Hence, by registering a Python function named `tilelang_callback_cuda_postproc`, you can intercept the final CUDA code string. For example:

```python
import tilelang
import tilelang.language as T
from tilelang import tvm
from tilelang.engine.callback import register_cuda_postproc_callback

@register_cuda_postproc_callback
def tilelang_callback_cuda_postproc(code, _):
    print(code) # print the final CUDA code
    code = "// modified by tilelang_callback_cuda_postproc\n" + code
    return code

kernel = tilelang.compile(matmul, target="cuda")
kernel_source = kernel.get_kernel_source()
print(kernel_source)
'''
// modified by tilelang_callback_cuda_postproc
#include "cuda_runtime.h"
...
'''
```

### Runtime Debug Prints with `T.print`

TileLang provides a built-in debugging primitive called `T.print` for printing within kernels. Be mindful of concurrency and thread synchronization when using it in GPU code. Below are some examples showing how to print buffers, variables, and other data inside TileLang programs.

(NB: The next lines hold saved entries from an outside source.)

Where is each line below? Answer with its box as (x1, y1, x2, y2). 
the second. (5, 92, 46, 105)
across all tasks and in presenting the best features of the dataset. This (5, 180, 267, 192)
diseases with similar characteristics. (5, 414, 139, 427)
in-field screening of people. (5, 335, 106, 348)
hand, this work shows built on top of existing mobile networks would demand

1. **Printing an Entire Buffer**

```python
def debug_print_buffer(M=16, N=16):
    # ...existing code...
```

2. **Conditional Printing**

```python
def debug_print_buffer_conditional(M=16, N=16):
    # ...existing code...
```

3. **Printing Thread Indices or Scalar Values**

```python
def debug_print_value_conditional(M=16, N=16):
    # ...existing code...
```

4. **Printing Fragment (Register File) Contents**

```python
def debug_print_register_files(M=16, N=16):
    # ...existing code...
```

5. **Adding a Message Prefix**

```python
def debug_print_msg(M=16, N=16):
    # ...existing code...
```

The output messages will include something like:

```text
msg='hello world' BlockIdx=(0, 0, 0), ThreadIdx=(0, 0, 0): 0
```

### Visual Layout Inference For TileLang
 The **Visual Layout Inference** tool automatically generates visual diagrams that illustrate the mapping between logical indices, thread IDs, and register file locations.

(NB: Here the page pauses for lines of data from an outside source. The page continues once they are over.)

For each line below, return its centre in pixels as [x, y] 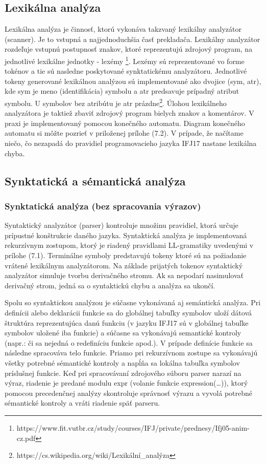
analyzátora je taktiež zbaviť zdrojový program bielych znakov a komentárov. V [129, 113]
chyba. [15, 153]
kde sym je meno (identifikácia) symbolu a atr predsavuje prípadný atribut [122, 91]
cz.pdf [26, 438]
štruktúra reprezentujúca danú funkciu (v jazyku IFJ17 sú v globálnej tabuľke [127, 322]
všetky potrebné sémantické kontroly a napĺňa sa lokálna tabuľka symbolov [122, 362]
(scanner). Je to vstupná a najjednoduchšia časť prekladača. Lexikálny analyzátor [132, 39]
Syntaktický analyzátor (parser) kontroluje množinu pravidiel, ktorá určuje [122, 225]

When TileLang performs layout inference, it determines how fragment buffers are distributed across threads. The visual layout tool captures this information and generates:
1. **Textual output**: A human-readable description of the layout mapping
2. **Visual diagrams**: Color-coded plots showing the thread-to-data mapping

The visual layout inference tool is controlled through the `TL_LAYOUT_VISUALIZATION_ENABLE` and `TL_LAYOUT_VISUALIZATION_FORMATS` pass configuration. By default, `TL_LAYOUT_VISUALIZATION_ENABLE` is **disabled** to avoid performance overhead during compilation.

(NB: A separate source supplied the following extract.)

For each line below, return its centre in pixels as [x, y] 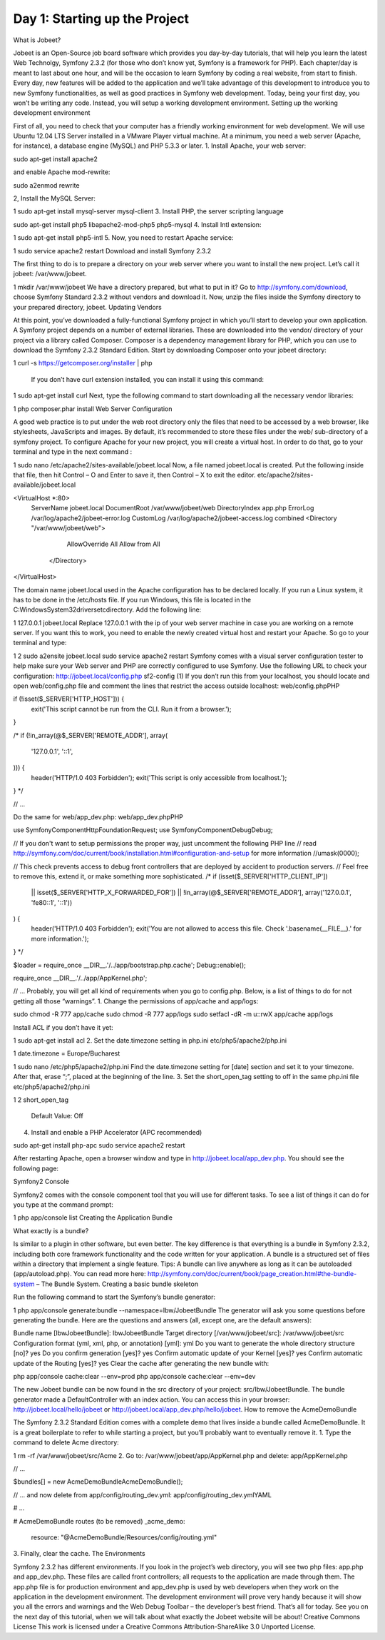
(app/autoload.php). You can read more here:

When enabled, `TL_LAYOUT_VISUALIZATION_FORMATS` accepts string values to control output formats:
- "txt": Text output only (same as default)
- "all": Generates all formats (TXT, PDF, PNG, SVG)
- "png": Generate PNG format only
- "pdf": Generate PDF format only
- "svg": Generate SVG format only
- "txt,svg": Generate multiple formats (comma-separated) in addition to text output

The output messages of "txt" will include something like:
```
C_local inferenced layout:
  Shape: [32, 32] -> [8]
  Thread: _j // 16 * 64 + _i // 16 * 32 + _i % 8 * 4 + _j % 8 // 2
  Index:  [_j % 16 // 8 * 4 + _i % 16 // 8 * 2 + _j % 2]
```


## Conclusion

By carefully examining intermediate representations (IR) before final code generation—and by leveraging runtime printing through `T.print`—one can quickly diagnose where index calculations, copy logic, or other kernel operations deviate from the intended behavior. This two-pronged approach (inspecting IR transformations and using runtime prints) is often sufficient for resolving generation and correctness issues in TileLang programs.

For advanced performance tuning (e.g., analyzing memory bandwidth or occupancy), more specialized profiling tools such as **Nsight Compute**, **rocProf**, or vendor-specific profilers may be required. Those aspects will be covered in future documents.